The authors, who include Louisa May Alcott and Mark Twain, depict the horrors of the battlefield, the suffering in prison camps and field hospitals, and the privations of the home front. In these pages, bushwhackers carry the war to out-of-the-way homesteads, spies work households from the inside, journeying paymasters rely on the kindness of border women, and soldiers turn out to be girls. The stories are populated with nurses, officers, speculators, preachers, slaves, and black troops, and they take place in cities, along the frontier, and on battlefields from Shiloh to Gettysburg.
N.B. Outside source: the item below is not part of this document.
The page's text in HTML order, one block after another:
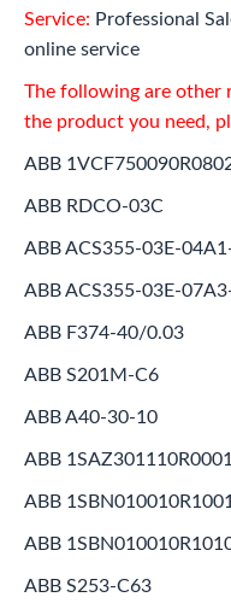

The book opens with a prewar vigilante attack on the Underground Railroad and a Kansas parson in Henry King’s “The Cabin at Pharoah’s Ford” and concludes with an ex-slave recalling the loss of her remaining son in Twain’s “A True Story.” In between are stories written by both women and men that were published in magazines from the South and West as well as the culturally dominant Northeast. Wartime wood engravings highlight the text. Kathleen Diffley’s introduction provides literary and historical background, and her commentary introduces readers to magazine authors as well as the deepening disruptions of a country at war.
Just as they did for nineteenth-century readers, these stories will bring the war home to contemporary readers, giving shape to a crisis that rocked the nation then and continues to haunt it now.